HIMSS14: Patient matching, consent authorization mar HIEs

ORLANDO--“Interoperability is always on our mind but never completely within our grasp,” said James R. Younkin, director of IT for Geisinger Health System at the Healthcare Information and Management Systems Society's pre-conference Interoperability Symposium.

In 2007, Geisinger launched its regional health information exchange (HIE), Keystone HIE, which encompasses 38 organizations.

Three years later, it expanded its HIE when launching the Keystone Beacon Community, which entailed four hospitals, five nursing homes, five home health agencies and clinicians from five counties in central Pennsylvania joining the system’s advanced medical home program. Goals of the Beacon included reducing readmissions for patients with chronic heart failure and chronic obstructive pulmonary disease, and improving patient and client satisfaction.

The HIE provides much value, Younkin said. It offers a full line of services, including publishing and viewing records, notifications and Direct messaging. Also, a patient can view their health data through the HIE’s portal, as opposed to utilizing multiple portals at individual practices and hospitals to find their data.

“Instead of patients logging onto one portal at a hospital, or another for a physician practice, they access data all aggregated under one single roof,” he said.

Additional benefits include easier physician access to data and the fact that patient access counts toward meeting Meaningful Use requirements.

However, challenges hindered the flow of data, including problems with consent management, authentication of patients and differing rules among states regarding protected health information.

HIEs can be difficult because of states’ jurisdiction over consent and protected information. Younkin said no solution has come forward to harmonize consent processes, saying that he would support a centralized place where a patient can register and consent to have their data available in every state. “I don’t know how we can get to that point. There is a lot of work to do there.”

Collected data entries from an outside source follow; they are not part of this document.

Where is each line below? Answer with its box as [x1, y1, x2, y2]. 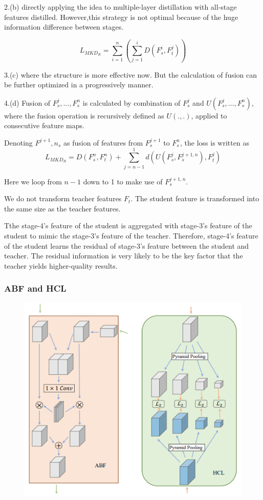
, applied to [191, 110, 227, 121]
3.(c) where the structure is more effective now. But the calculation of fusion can [4, 69, 257, 80]
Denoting [4, 137, 33, 148]
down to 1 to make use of [83, 176, 163, 186]
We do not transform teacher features [4, 193, 122, 204]
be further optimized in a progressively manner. [4, 79, 154, 90]
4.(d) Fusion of [4, 97, 51, 108]
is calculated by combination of [82, 97, 181, 108]
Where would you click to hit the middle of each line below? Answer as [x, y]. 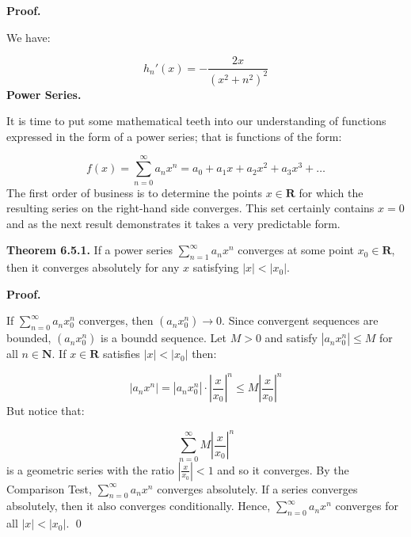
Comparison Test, [49, 488]
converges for [367, 506]
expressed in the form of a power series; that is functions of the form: [174, 136]
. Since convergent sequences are [300, 320]
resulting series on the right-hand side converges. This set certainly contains [190, 208]
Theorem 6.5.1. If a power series [89, 250]
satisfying [216, 267]
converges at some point [296, 250]
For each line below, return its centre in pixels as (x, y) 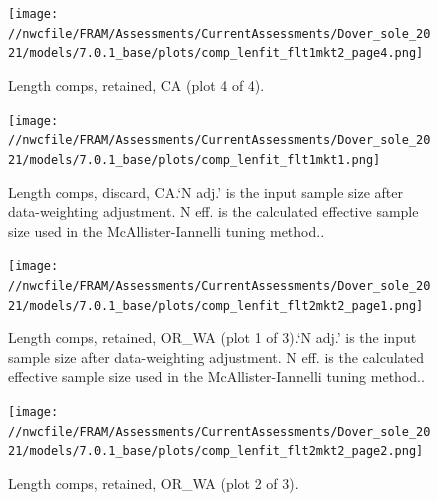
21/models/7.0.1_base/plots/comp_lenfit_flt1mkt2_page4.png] (216, 53)
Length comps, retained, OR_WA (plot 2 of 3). (153, 483)
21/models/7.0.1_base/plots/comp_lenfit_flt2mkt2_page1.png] (216, 305)
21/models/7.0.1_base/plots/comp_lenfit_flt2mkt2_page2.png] (216, 451)
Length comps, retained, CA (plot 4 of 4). (136, 84)
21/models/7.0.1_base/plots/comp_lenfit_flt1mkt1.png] (194, 159)
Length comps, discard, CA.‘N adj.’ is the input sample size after (205, 191)
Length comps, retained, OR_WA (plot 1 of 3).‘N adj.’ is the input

Exchange also suffered as providers would submit patient data to the HIE in a discrete data format, which would come in as a document, and not integrate into the system. “It’s an area we have to see improvement in to really show value to clinicians who don’t want to go to the portal to view information. They want it within the workflow.”

Interoperability is more than just exchange of data, said Walter Suarez, MD, PhD, executive director opf health IT strategy and policy for Kaiser Permanente. KP runs an exchange platform serving seven regions and contains a single connection point for external organizations.

“As we move into health information exchange, we are not just talking exchange between systems, but other elements that are required like identity management, secure authentication, access control and other elements that allow systems to interoperate,” said Suarez. He noted challenges at the legal and policy level, and the policies and legal frameworks that vary between states.

Like Younkin, Suarez said the key gaps in HIE effectiveness include patient identity matching, consent engagement and the overlapping regulatory frameworks.

However, “technology is beginning to help manage the differences," he said. "I think technology will help policy makers see options they didn’t see before.”